I miss you! If any of my blog friends are still out there, I miss you and I apologize for not coming by much in the last few weeks.
As you may have read last week, I have been feeling overwhelmed by all I have committed to doing, all the 'I shoulds', and especially all the 'I haven't gotten to yets'. So I made a decision. I need to be realistic about what I can actually do and I need to prioritize so that the most important things actually have a chance of getting done.
So, I have been making a concerted effort to concentrate on my kids during the day. I home educate, so that means a significant amount of effort and attention needs to be paid to their 'school' stuff. The buck stops with me, and I have been dropping the ball, often. This renewed commitment on my part has paid big dividends with my kid's effort and output. Today was a particularly great day!

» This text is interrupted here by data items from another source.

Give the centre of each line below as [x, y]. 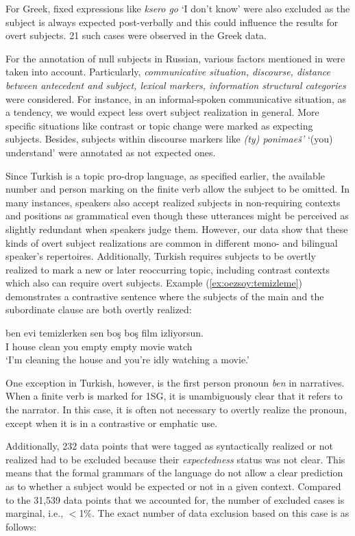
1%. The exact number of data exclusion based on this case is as [214, 513]
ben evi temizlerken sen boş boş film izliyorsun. [105, 333]
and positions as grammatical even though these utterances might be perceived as [177, 216]
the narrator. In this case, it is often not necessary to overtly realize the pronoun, [176, 410]
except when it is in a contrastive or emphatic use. [112, 423]
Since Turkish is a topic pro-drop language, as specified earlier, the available [166, 175]
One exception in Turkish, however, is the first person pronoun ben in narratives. [175, 382]
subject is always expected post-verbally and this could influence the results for [172, 22]

My hubby has been putting in 14 hour days, 7 days a week and that means that everything at home falls to me. So I have been making a bigger effort in keeping up the house on a daily basis, helping the kids with their chores so that they are actually finished and making sure everyone has healthy meals and snacks. We have been doing tons of smoothies with frozen fruit and yogurt and a bit of protein powder, smoothie time is a great opportunity for us to sit together to do our devotions and reading aloud. We are reading Rudyard Kiplings' The Jungle Book together. Today we made a quick whole wheat pizza dough and had pizza for lunch, yummy!
With hubby working such long hours, I either have no car or I take him to work at 6 am and get back at 8:30 or so and leave again at 7 pm to get him and back home again after 9pm. If I take the car, I can get out and do some stuff, but I have absolutely no time to myself either before the kids get up or in the evenings. And that means.... No Blogging! and No scrapbooking either. Wah!!!
I am also pretty darn tired, so the days that I do have some time to myself, I don't really want to open my computer. My eyes are scratchy and droopy, I just want to curl up in my bed and sleep. So I have been trying to do that.
I do really need to finish making my Christmas presents on Heritage Makers, hopefully I will find the time this week. Then I need to crochet Zed's stocking before Christmas. Girly's took me 3 years to finish, oops! The Christmas before I had her, I crocheted 4, so I can do it, I just need to steal the time from somewhere.
I do feel much better about everything, thank you all for your encouragement. I am trying to be more accepting of my situation and my limitations, and doing the best I can.